* _WHAT YOU WILL DO_
Look through the data below and return each line where "moet" appears.

* _LISTED ENTRIES_
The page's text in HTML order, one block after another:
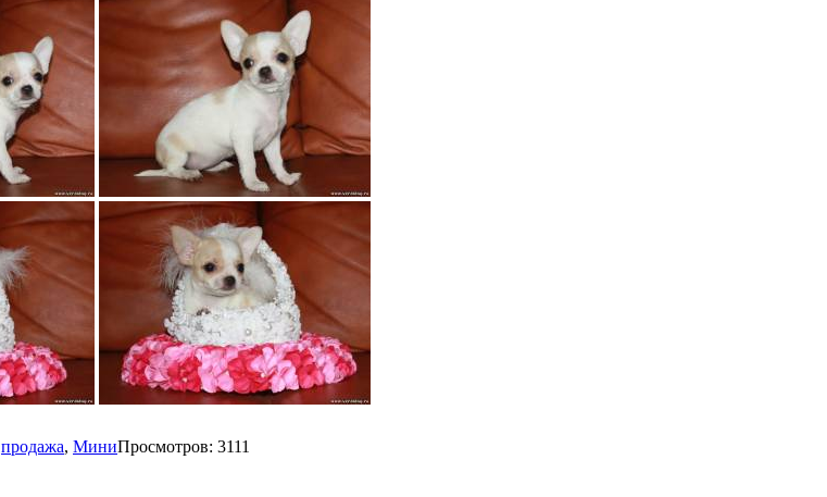
продажа, МиниПросмотров: 3111
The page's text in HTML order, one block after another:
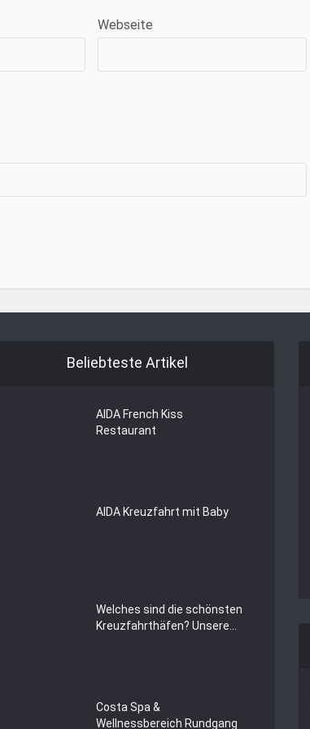
Webseite
Beliebteste Artikel
AIDA French Kiss
Restaurant
AIDA Kreuzfahrt mit Baby
Welches sind die schönsten
Kreuzfahrthäfen? Unsere...
Costa Spa &
Wellnessbereich Rundgang
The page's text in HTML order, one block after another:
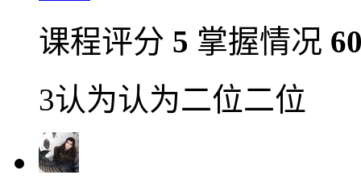
课程评分 5 掌握情况
3认为认为二位二位
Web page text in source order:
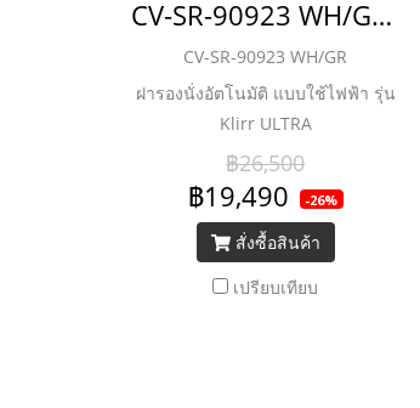
CV-SR-90923 WH/GR ฝารองนั่งอัตโนมัติ แบบใช้ไฟฟ้า รุ่น Klirr ULTRA
CV-SR-90923 WH/GR
ฝารองนั่งอัตโนมัติ แบบใช้ไฟฟ้า รุ่น
Klirr ULTRA
฿26,500
฿19,490 -26%
สั่งซื้อสินค้า
เปรียบเทียบ
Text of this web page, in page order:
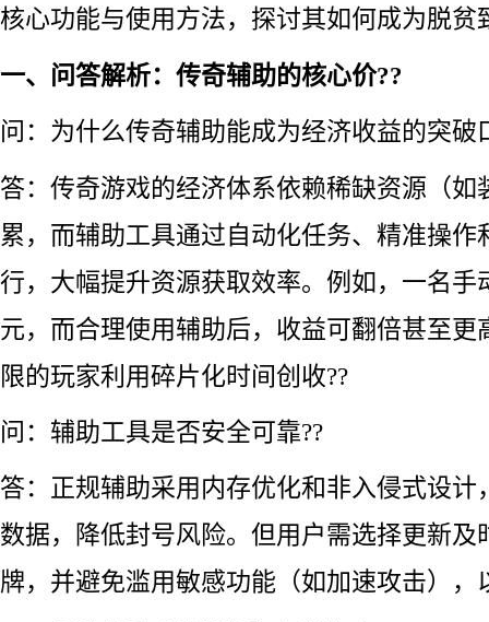
核心功能与使用方法，探讨其如何成为脱贫
一、问答解析：传奇辅助的核心价??
问：为什么传奇辅助能成为经济收益的突破
答：传奇游戏的经济体系依赖稀缺资源（如
累，而辅助工具通过自动化任务、精准操作
行，大幅提升资源获取效率。例如，一名手
元，而合理使用辅助后，收益可翻倍甚至更
限的玩家利用碎片化时间创收??
问：辅助工具是否安全可靠??
答：正规辅助采用内存优化和非入侵式设计
数据，降低封号风险。但用户需选择更新及
牌，并避免滥用敏感功能（如加速攻击），
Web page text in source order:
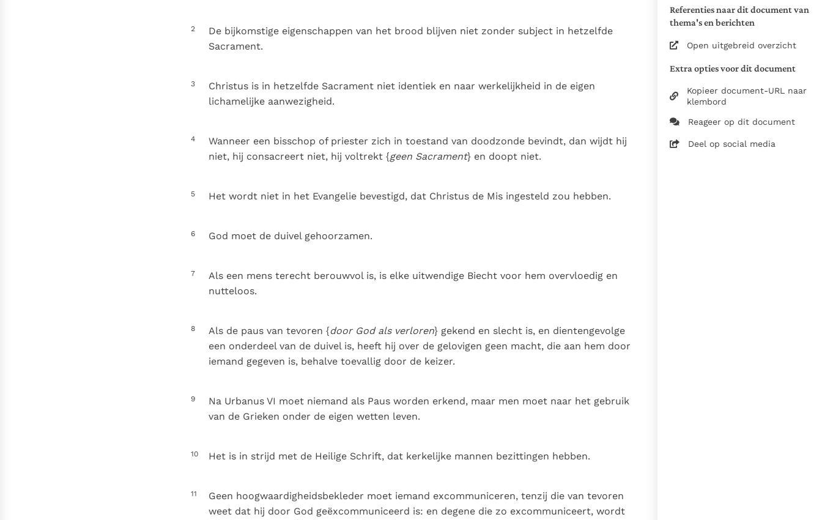
liefde, niet door
mystieke
noodzaak om "naar het
Vert. uit het Latijn
van de documenten
2017
Lucas Verlinden,
Bram Witvliet
14-12-2022
Referenties naar dit document van
thema's en berichten
Open uitgebreid overzicht
Extra opties voor dit document
Kopieer document-URL naar
klembord
Reageer op dit document
Deel op social media
2
De bijkomstige eigenschappen van het brood blijven niet zonder subject in hetzelfde
Sacrament.
3
Christus is in hetzelfde Sacrament niet identiek en naar werkelijkheid in de eigen
lichamelijke aanwezigheid.
4
Wanneer een bisschop of priester zich in toestand van doodzonde bevindt, dan wijdt hij
niet, hij consacreert niet, hij voltrekt {geen Sacrament} en doopt niet.
5 Het wordt niet in het Evangelie bevestigd, dat Christus de Mis ingesteld zou hebben.
6 God moet de duivel gehoorzamen.
7
Als een mens terecht berouwvol is, is elke uitwendige Biecht voor hem overvloedig en
nutteloos.
8 Als de paus van tevoren {door God als verloren} gekend en slecht is, en dientengevolge
een onderdeel van de duivel is, heeft hij over de gelovigen geen macht, die aan hem door
iemand gegeven is, behalve toevallig door de keizer.
9
Na Urbanus VI moet niemand als Paus worden erkend, maar men moet naar het gebruik
van de Grieken onder de eigen wetten leven.
10 Het is in strijd met de Heilige Schrift, dat kerkelijke mannen bezittingen hebben.
11
Geen hoogwaardigheidsbekleder moet iemand excommuniceren, tenzij die van tevoren
weet dat hij door God geëxcommuniceerd is: en degene die zo excommuniceert, wordt
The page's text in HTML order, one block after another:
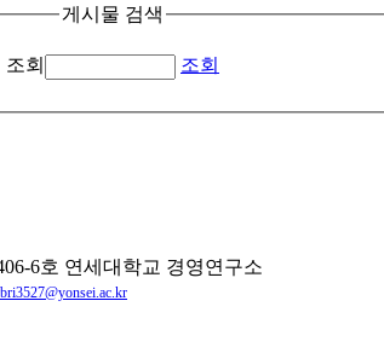
게시물 검색
조회 조회
6호 연세대학교 경영연구소
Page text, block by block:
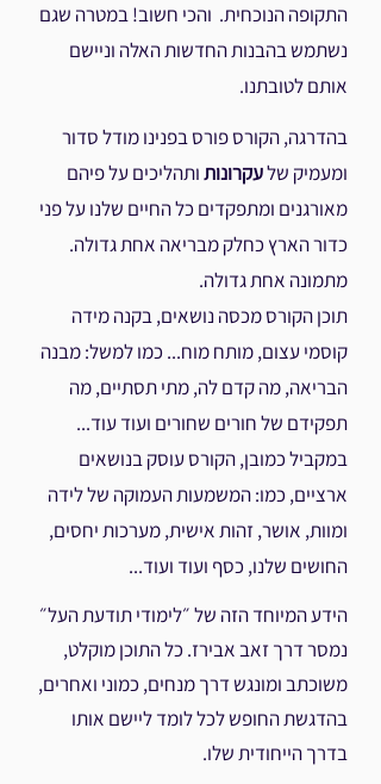
התקופה הנוכחית. והכי חשוב! במטרה שגם
נשתמש בהבנות החדשות האלה וניישם
אותם לטובתנו.
בהדרגה,הקורס פורס בפנינו מודל סדור
ומעמיק שלעקרונותותהליכיםעל פיהם
מאורגנים ומתפקדים כל החיים שלנו על פני
כדור הארץ כחלק מבריאה אחת גדולה.
מתמונה אחת גדולה.
תוכן הקורס מכסה נושאים, בקנה מידה
קוסמי עצום, מותח מוח... כמו למשל: מבנה
הבריאה, מה קדם לה, מתי תסתיים, מה
תפקידם של חורים שחורים ועוד עוד...
במקביל כמובן, הקורס עוסק בנושאים
ארציים, כמו: המשמעות העמוקה של לידה
ומוות, אושר, זהות אישית, מערכות יחסים,
החושים שלנו, כסף ועוד ועוד...
הידע המיוחד הזה של ״לימודי תודעת העל״
נמסר דרך זאב אבירז. כל התוכן מוקלט,
משוכתב ומונגש דרך מנחים, כמוני ואחרים,
בהדגשת החופש לכל לומד ליישם אותו
בדרך הייחודית שלו.
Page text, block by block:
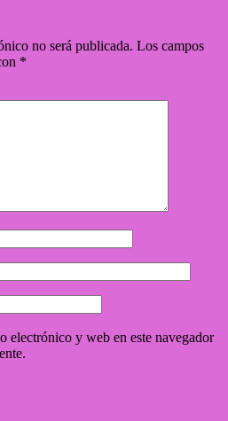
no será publicada. Los campos
*
electrónico y web en este navegador
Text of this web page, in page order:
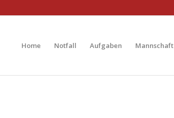
Home Notfall Aufgaben Mannschaft
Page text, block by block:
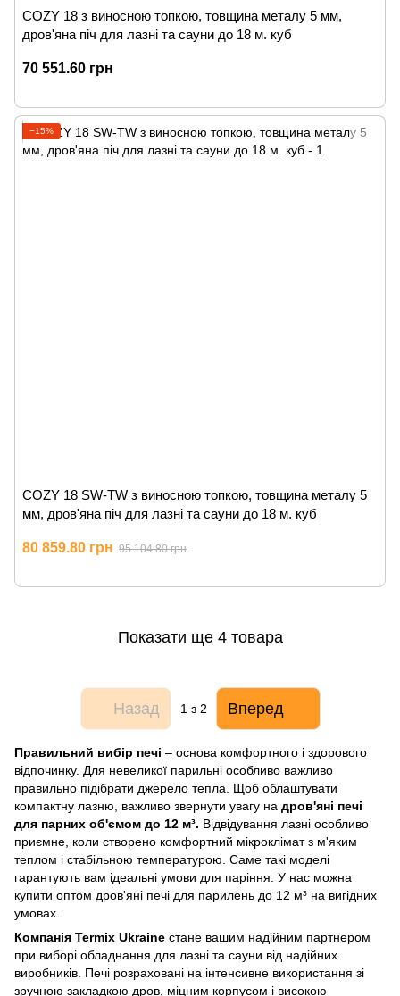
COZY 18 з виносною топкою, товщина металу 5 мм,
дров'яна піч для лазні та сауни до 18 м. куб
70 551.60 грн
−15%
COZY 18 SW-TW з виносною топкою, товщина металу 5
мм, дров'яна піч для лазні та сауни до 18 м. куб
80 859.80 грн 95 104.80 грн
Показати ще 4 товара
Назад 1 з 2 Вперед
Правильний вибір печі – основа комфортного і здорового
відпочинку. Для невеликої парильні особливо важливо
правильно підібрати джерело тепла. Щоб облаштувати
компактну лазню, важливо звернути увагу на дров'яні печі
для парних об'ємом до 12 м³. Відвідування лазні особливо
приємне, коли створено комфортний мікроклімат з м'яким
теплом і стабільною температурою. Саме такі моделі
гарантують вам ідеальні умови для паріння. У нас можна
купити оптом дров'яні печі для парилень до 12 м³ на вигідних
умовах.
Компанія Termix Ukraine стане вашим надійним партнером
при виборі обладнання для лазні та сауни від надійних
виробників. Печі розраховані на інтенсивне використання зі
зручною закладкою дров, міцним корпусом і високою
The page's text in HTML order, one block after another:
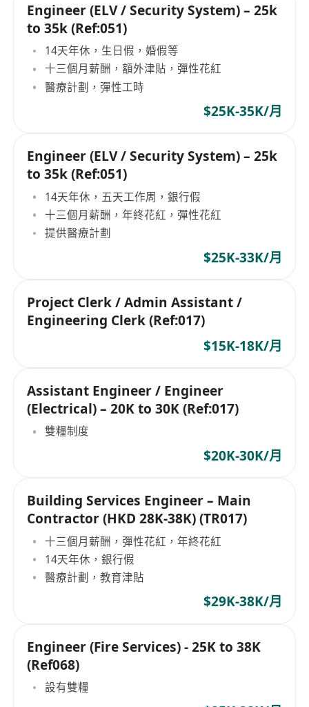
Engineer (ELV / Security System) – 25k
to 35k (Ref:051)
14天年休，生日假，婚假等
十三個月薪酬，額外津貼，彈性花紅
醫療計劃，彈性工時
$25K-35K/月
Engineer (ELV / Security System) – 25k
to 35k (Ref:051)
14天年休，五天工作周，銀行假
十三個月薪酬，年終花紅，彈性花紅
提供醫療計劃
$25K-33K/月
Project Clerk / Admin Assistant /
Engineering Clerk (Ref:017)
$15K-18K/月
Assistant Engineer / Engineer
(Electrical) – 20K to 30K (Ref:017)
雙糧制度
$20K-30K/月
Building Services Engineer – Main
Contractor (HKD 28K-38K) (TR017)
十三個月薪酬，彈性花紅，年終花紅
14天年休，銀行假
醫療計劃，教育津貼
$29K-38K/月
Engineer (Fire Services) - 25K to 38K
(Ref068)
設有雙糧
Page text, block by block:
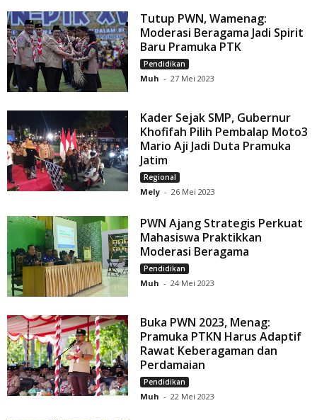
Tutup PWN, Wamenag:
Moderasi Beragama Jadi Spirit
Baru Pramuka PTK
Pendidikan
Muh - 27 Mei 2023
Kader Sejak SMP, Gubernur
Khofifah Pilih Pembalap Moto3
Mario Aji Jadi Duta Pramuka
Jatim
Regional
Mely - 26 Mei 2023
PWN Ajang Strategis Perkuat
Mahasiswa Praktikkan
Moderasi Beragama
Pendidikan
Muh - 24 Mei 2023
Buka PWN 2023, Menag:
Pramuka PTKN Harus Adaptif
Rawat Keberagaman dan
Perdamaian
Pendidikan
Muh - 22 Mei 2023
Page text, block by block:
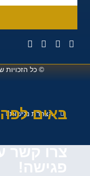
© כל הזכויות
הצהרת נגישות
באים לפה
צרו קשר
פגישה!
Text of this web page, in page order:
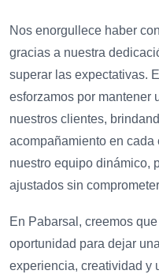
Nos enorgullece haber
gracias a nuestra
superar las expectativas.
esforzamos por mantener
nuestros clientes,
acompañamiento en cada
nuestro equipo dinámico,
ajustados sin
En Pabarsal, creemos
oportunidad para dejar
experiencia, creatividad y
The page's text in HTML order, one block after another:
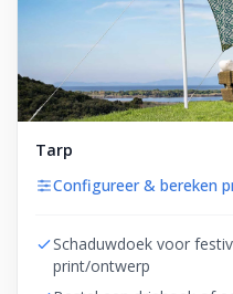
Tarp
Configureer & bereken
Schaduwdoek voor
print/ontwerp

* _RESULT_
6 God moet de duivel gehoorzamen.
Na Urbanus VI moet niemand als Paus worden erkend, maar men moet naar het gebruik
Geen hoogwaardigheidsbekleder moet iemand excommuniceren, tenzij die van tevoren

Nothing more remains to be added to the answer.